Remember your Creator in the days of your youth,
before the days of trouble come and the years approach when you will say, “I
find no pleasure in them.” Ecclesiastes 12:1
It began with my father
falling. As the falls became more frequent, he began to sustain serious
injuries. My mother was determined that she would care for him in their home, a
choice that only took its toll on her strength. My insistence that they move,
find a place where they could be safe and close to emergency help was met with
stony silence. Gradually, I began to understand some of the fears that had
become deeply rooted in their heart and mind: fear of the unknown, fear of the
future, fear of leaving all that was familiar and comfortable.

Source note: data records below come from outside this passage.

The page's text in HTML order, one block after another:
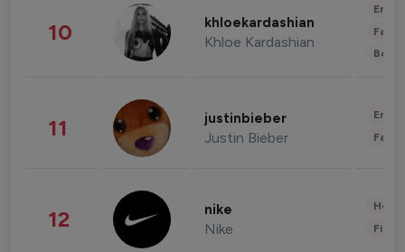
10 khloekardashian
Khloe Kardashian
11 justinbieber
Justin Bieber
12 nike
Nike
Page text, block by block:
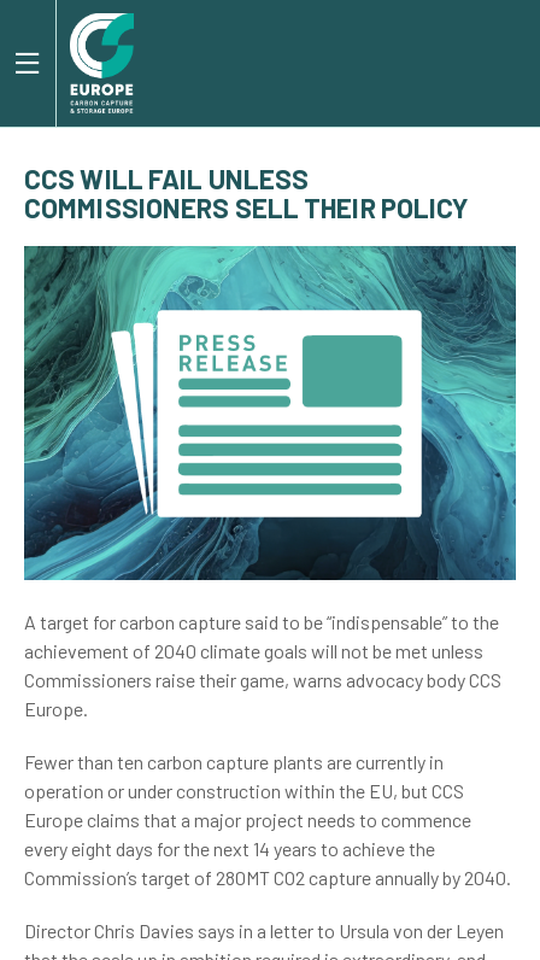
CCS WILL FAIL UNLESS
COMMISSIONERS SELL THEIR POLICY
A target for carbon capture said to be “indispensable” to the
achievement of 2040 climate goals will not be met unless
Commissioners raise their game, warns advocacy body CCS
Europe.
Fewer than ten carbon capture plants are currently in
operation or under construction within the EU, but CCS
Europe claims that a major project needs to commence
every eight days for the next 14 years to achieve the
Commission’s target of 280MT CO2 capture annually by 2040.
Director Chris Davies says in a letter to Ursula von der Leyen
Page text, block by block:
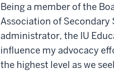
Being a member of the
Association of Secondary
administrator, the IU
influence my advocacy
the highest level as we
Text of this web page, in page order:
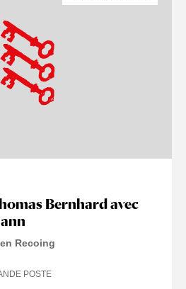
Bernhard avec
Recoing
POSTE
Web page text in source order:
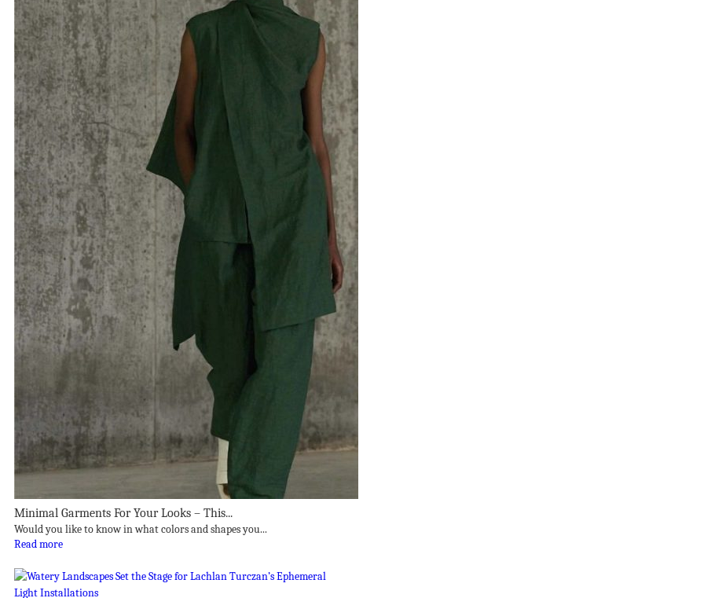
Minimal Garments For Your Looks – This...
Would you like to know in what colors and shapes you...
Read more
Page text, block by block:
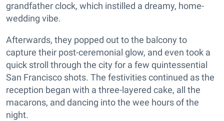
grandfather clock, which instilled a dreamy, home-
wedding vibe.
Afterwards, they popped out to the balcony to
capture their post-ceremonial glow, and even took a
quick stroll through the city for a few quintessential
San Francisco shots. The festivities continued as the
reception began with a three-layered cake, all the
macarons, and dancing into the wee hours of the
night.
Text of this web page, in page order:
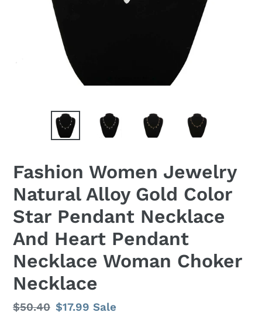
Fashion Women Jewelry
Natural Alloy Gold Color
Star Pendant Necklace
And Heart Pendant
Necklace Woman Choker
Necklace
Regular
$50.40 Sale
$17.99Sale
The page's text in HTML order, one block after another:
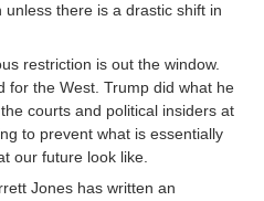
there is a drastic shift in
restriction is out the window.
for the West. Trump did what he
courts and political insiders at
to prevent what is essentially
our future look like.
Jones has written an
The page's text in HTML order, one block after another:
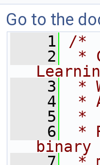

What I didn’t accept for a long time was that
these were not “my” parents. The processes of age that had affected their
balance, dulled their senses and sapped their physical stamina had also affected
their mental energy. And when I look back at the lessons of that time, it is
the one I try to share with others, as a point of understanding and empathy, if
nothing else.
Near the end, my mother who
in her youth had been a beauty queen and a party girl, then a devoted wife,
mother and home-maker, was full of worry. As she struggled to care for my
father as she ignored her own failing health, she would have said of many days,
“I find no pleasure in them.”
Maybe the key word is
“will.” It is certain, should we live into old age, that the days will come
when the joys of the past are only an uncertain memories, swallowed up in the
ticking of the clock, the reaching for the next breath. And as we know, these
realities come to all, the wise and the fool, the godly and the foolish alike.
According to Solomon, the
time for the remembering of God, of choosing for Him and allowing Him to form
us in His image, will have passed. Experts tell us that the statistics of those
coming to faith in Christ decrease dramatically with age.
Don’t let that discourage
you from praying for an unsaved older relative. But if you are one who has put
off giving yourself to Christ until you are older, more virtuous, less busy
with the “real world,” these words are for you.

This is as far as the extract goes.